Stefan Zweig, dans son livre «Le Monde d’hier», parle de cette ligne de fracture entre deux siècles : celui du XIXème siècle, marqué par l’âge d’or de la sécurité, et le XXème siècle propulsé depuis la Première Guerre Mondiale dans l’insécurité. La ligne de démarcation entre le monde d’hier et celui d’aujourd’hui, n’est pas ponctuée par une date, un événement, mais un état d’esprit. Et l’état d’esprit qui prévaut est celui de l’insécurité. Le monde d’hier, s’il a existé, c’est-à-dire un monde d’âge d’or de la sécurité, est derrière nous. Nous sommes dans un monde marqué par l’insécurité.
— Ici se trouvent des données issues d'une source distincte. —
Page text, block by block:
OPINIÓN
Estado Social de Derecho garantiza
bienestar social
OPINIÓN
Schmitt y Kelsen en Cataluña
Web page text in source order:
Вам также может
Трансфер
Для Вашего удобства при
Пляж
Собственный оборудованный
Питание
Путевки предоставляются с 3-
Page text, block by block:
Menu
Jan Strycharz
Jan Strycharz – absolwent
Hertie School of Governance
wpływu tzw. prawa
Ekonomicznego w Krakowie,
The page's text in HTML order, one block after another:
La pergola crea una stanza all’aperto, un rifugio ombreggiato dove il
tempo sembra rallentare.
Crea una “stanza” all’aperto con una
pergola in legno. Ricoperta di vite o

Le bruit des canons se fait entendre, ici et là, avec toutes les conséquences que nous pouvons imaginer, flux migratoires, déchirures sociales, ressentiments… La Syrie devient l’épicentre d’un conflit mondial qui menace le monde. L’Europe est au point de mire. La Libye est aussi un foyer de tension qui met aux prises plusieurs antagonistes….
Puis, bien sûr, la crise économique qui bat son plein, avec toutes les retombées que nous connaissons : haine raciale, montée du racisme, xénophobie, etc…
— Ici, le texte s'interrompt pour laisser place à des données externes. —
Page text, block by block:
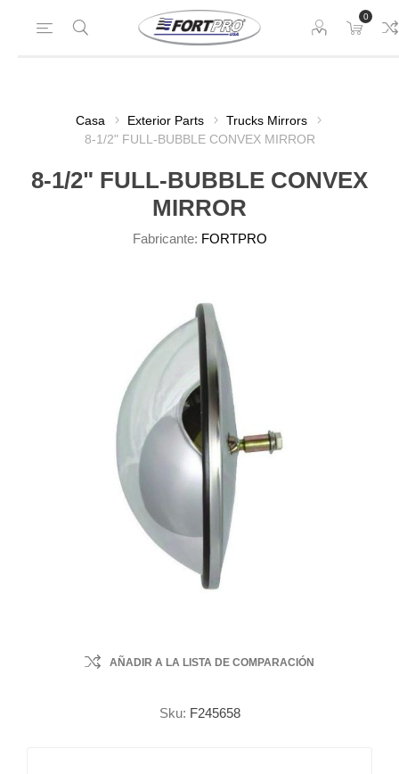
0
Casa Exterior Parts
Trucks Mirrors
8-1/2" FULL-BUBBLE CONVEX MIRROR
8-1/2" FULL-BUBBLE CONVEX
MIRROR
Fabricante: FORTPRO
AÑADIR A LA LISTA DE COMPARACIÓN
Sku: F245658
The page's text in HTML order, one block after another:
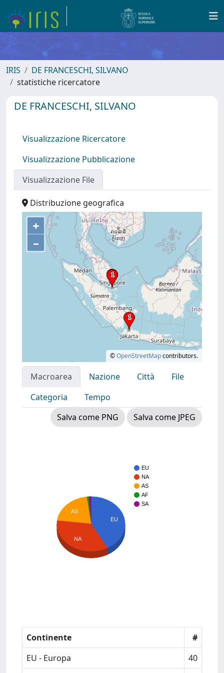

Les changements climatiques, trop criards pour être ignorés, augurent de grands changements. Dépeuplement d’espaces, avec exaspération de tensions et flux migratoires. En vingt ans, le Maroc a changé de visage, à cause des changements climatiques, et la gestion de l’eau autant que les flux migratoires deviennent stratégiques.
Ne parlons pas du terrorisme, qui plane toujours.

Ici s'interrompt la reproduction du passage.